Human Immunodeficiency Virus Clinical Trial
Official title:
Generic Velpatasvir Plus Sofosbuvir With or Without Ribavirin for the Treatment of Hepatitis C Virus in Patients Coinfected With Human Immunodeficiency Virus
Data are limited regarding the effectiveness and safety of generic velpatasvir plus sofosbuvir (VEL/SOF) with or without ribavirin (RBV) for the treatment of hepatitis C virus (HCV) in patients with human immunodeficiency virus (HIV) coinfection.

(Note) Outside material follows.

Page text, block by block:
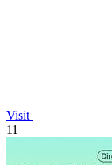
Visit
11
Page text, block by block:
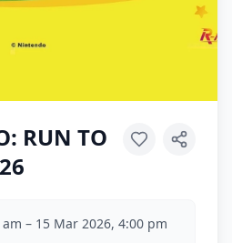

We aim to compare the effectiveness and safety of VEL/SOF with and without RBV for 12 weeks in HIV/HCV-coinfected and HCV-monoinfected patients The antiviral responses and the adverse events (AEs) are compare between the two groups. The characteristics potentially related to sustained virologic response 12 weeks off therapy (SVR12) are analyzed.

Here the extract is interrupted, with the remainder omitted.